[[ Data, beginning ]]

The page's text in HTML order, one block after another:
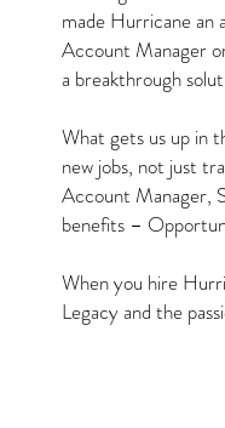
made Hurricane an
Account Manager
a breakthrough
What gets us up in
new jobs, not just
Account Manager,
benefits –
When you hire
Legacy and the
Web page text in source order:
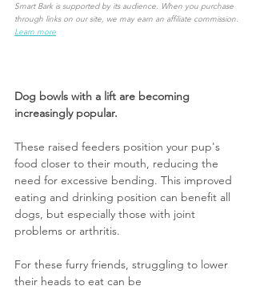
Smart Bark is supported by its audience. When you purchase
through links on our site, we may earn an affiliate commission.
Learn more
Dog bowls with a lift are becoming
increasingly popular.
These raised feeders position your pup's
food closer to their mouth, reducing the
need for excessive bending. This improved
eating and drinking position can benefit all
dogs, but especially those with joint
problems or arthritis.
For these furry friends, struggling to lower
their heads to eat can be
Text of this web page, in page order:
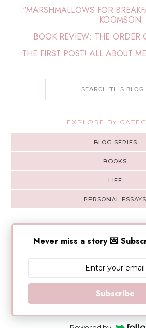
"MARSHMALLOWS FOR
KOOMSON
BOOK REVIEW: THE ORDER
THE FIRST POST! ALL ABOUT
EXPLORE BY
BLOG SERIES
BOOKS
LIFE
PERSONAL ESSAYS
Never miss a story 💌
Subscribe
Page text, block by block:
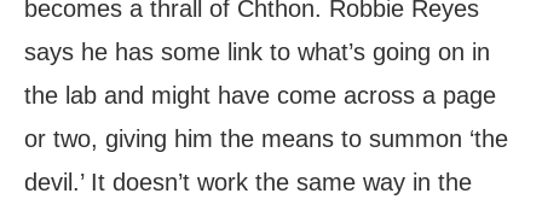
becomes a thrall of Chthon. Robbie Reyes
says he has some link to what’s going on in
the lab and might have come across a page
or two, giving him the means to summon ‘the
devil.’ It doesn’t work the same way in the
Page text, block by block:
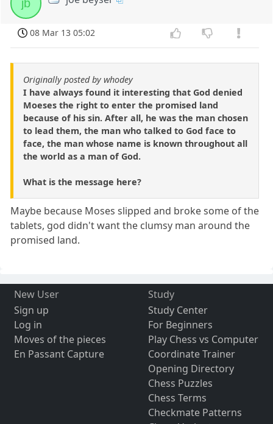
jb
08 Mar 13 05:02
Originally posted by whodey
I have always found it interesting that God denied
Moeses the right to enter the promised land
because of his sin. After all, he was the man chosen
to lead them, the man who talked to God face to
face, the man whose name is known throughout all
the world as a man of God.
What is the message here?
Maybe because Moses slipped and broke some of the
tablets, god didn't want the clumsy man around the
promised land.
New User
Sign up
Log in
Moves of the pieces
En Passant Capture
Study
Study Center
For Beginners
Play Chess vs Computer
Coordinate Trainer
Opening Directory
Chess Puzzles
Chess Terms
Checkmate Patterns
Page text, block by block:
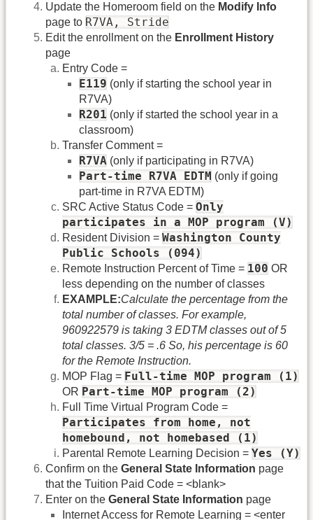
Update the Homeroom field on the Modify Info
page to R7VA, Stride
Edit the enrollment on the Enrollment History
page
Entry Code =
E119 (only if starting the school year in
R7VA)
R201 (only if started the school year in a
classroom)
Transfer Comment =
R7VA (only if participating in R7VA)
Part-time R7VA EDTM (only if going
part-time in R7VA EDTM)
SRC Active Status Code = Only
participates in a MOP program (V)
Resident Division = Washington County
Public Schools (094)
Remote Instruction Percent of Time = 100 OR
less depending on the number of classes
EXAMPLE:Calculate the percentage from the
total number of classes. For example,
960922579 is taking 3 EDTM classes out of 5
total classes. 3/5 = .6 So, his percentage is 60
for the Remote Instruction.
MOP Flag = Full-time MOP program (1)
OR Part-time MOP program (2)
Full Time Virtual Program Code =
Participates from home, not
homebound, not homebased (1)
Parental Remote Learning Decision = Yes (Y)
Confirm on the General State Information page
that the Tuition Paid Code = <blank>
Enter on the General State Information page
Internet Access for Remote Learning = <enter
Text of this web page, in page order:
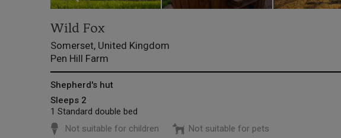
Wild Fox
Somerset, United Kingdom
Pen Hill Farm
Shepherd's hut
Sleeps 2
1 Standard double bed
Not suitable for children
Not suitable for pets
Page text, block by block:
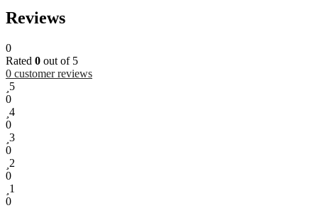
Reviews
0
Rated 0 out of 5
0 customer reviews
5
0
4
0
3
0
2
0
1
0
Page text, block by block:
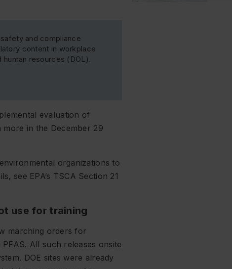
and compliance
content in workplace
human resources (DOL).
evaluation of
more in the December 29
organizations to
see EPA’s TSCA Section 21
use for training
marching orders for
All such releases onsite
DOE sites were already
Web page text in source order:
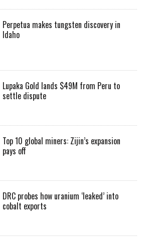
Perpetua makes tungsten discovery in
Idaho
Lupaka Gold lands $49M from Peru to
settle dispute
Top 10 global miners: Zijin’s expansion
pays off
DRC probes how uranium ‘leaked’ into
cobalt exports
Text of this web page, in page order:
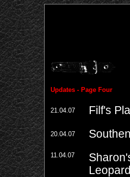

[[ Data, end ]]

## Task instructions
Starting with the top line, write out all the data above exactly; keep the pictures out.

## Answer
The page's text in HTML order, one block after another:
made Hurricane an
Account Manager
a breakthrough
What gets us up in
new jobs, not just
Account Manager,
benefits –
When you hire
Legacy and the
Web page text in source order:
Smart Bark is supported by its audience. When you purchase
through links on our site, we may earn an affiliate commission.
Learn more
Dog bowls with a lift are becoming
increasingly popular.
These raised feeders position your pup's
food closer to their mouth, reducing the
need for excessive bending. This improved
eating and drinking position can benefit all
dogs, but especially those with joint
problems or arthritis.
For these furry friends, struggling to lower
their heads to eat can be
Text of this web page, in page order:
"MARSHMALLOWS FOR
KOOMSON
BOOK REVIEW: THE ORDER
THE FIRST POST! ALL ABOUT
EXPLORE BY
BLOG SERIES
BOOKS
LIFE
PERSONAL ESSAYS
Never miss a story 💌
Subscribe
Page text, block by block:
becomes a thrall of Chthon. Robbie Reyes
says he has some link to what’s going on in
the lab and might have come across a page
or two, giving him the means to summon ‘the
devil.’ It doesn’t work the same way in the
Page text, block by block:
jb
08 Mar 13 05:02
Originally posted by whodey
I have always found it interesting that God denied
Moeses the right to enter the promised land
because of his sin. After all, he was the man chosen
to lead them, the man who talked to God face to
face, the man whose name is known throughout all
the world as a man of God.
What is the message here?
Maybe because Moses slipped and broke some of the
tablets, god didn't want the clumsy man around the
promised land.
New User
Sign up
Log in
Moves of the pieces
En Passant Capture
Study
Study Center
For Beginners
Play Chess vs Computer
Coordinate Trainer
Opening Directory
Chess Puzzles
Chess Terms
Checkmate Patterns
Page text, block by block:
Update the Homeroom field on the Modify Info
page to R7VA, Stride
Edit the enrollment on the Enrollment History
page
Entry Code =
E119 (only if starting the school year in
R7VA)
R201 (only if started the school year in a
classroom)
Transfer Comment =
R7VA (only if participating in R7VA)
Part-time R7VA EDTM (only if going
part-time in R7VA EDTM)
SRC Active Status Code = Only
participates in a MOP program (V)
Resident Division = Washington County
Public Schools (094)
Remote Instruction Percent of Time = 100 OR
less depending on the number of classes
EXAMPLE:Calculate the percentage from the
total number of classes. For example,
960922579 is taking 3 EDTM classes out of 5
total classes. 3/5 = .6 So, his percentage is 60
for the Remote Instruction.
MOP Flag = Full-time MOP program (1)
OR Part-time MOP program (2)
Full Time Virtual Program Code =
Participates from home, not
homebound, not homebased (1)
Parental Remote Learning Decision = Yes (Y)
Confirm on the General State Information page
that the Tuition Paid Code = <blank>
Enter on the General State Information page
Internet Access for Remote Learning = <enter
Text of this web page, in page order:
Wild Fox
Somerset, United Kingdom
Pen Hill Farm
Shepherd's hut
Sleeps 2
1 Standard double bed
Not suitable for children
Not suitable for pets
Page text, block by block:
Reviews
0
Rated 0 out of 5
0 customer reviews
5
0
4
0
3
0
2
0
1
0
Page text, block by block:
and compliance
content in workplace
human resources (DOL).
evaluation of
more in the December 29
organizations to
see EPA’s TSCA Section 21
use for training
marching orders for
All such releases onsite
DOE sites were already
Web page text in source order:
Perpetua makes tungsten discovery in
Idaho
Lupaka Gold lands $49M from Peru to
settle dispute
Top 10 global miners: Zijin’s expansion
pays off
DRC probes how uranium ‘leaked’ into
cobalt exports
Text of this web page, in page order:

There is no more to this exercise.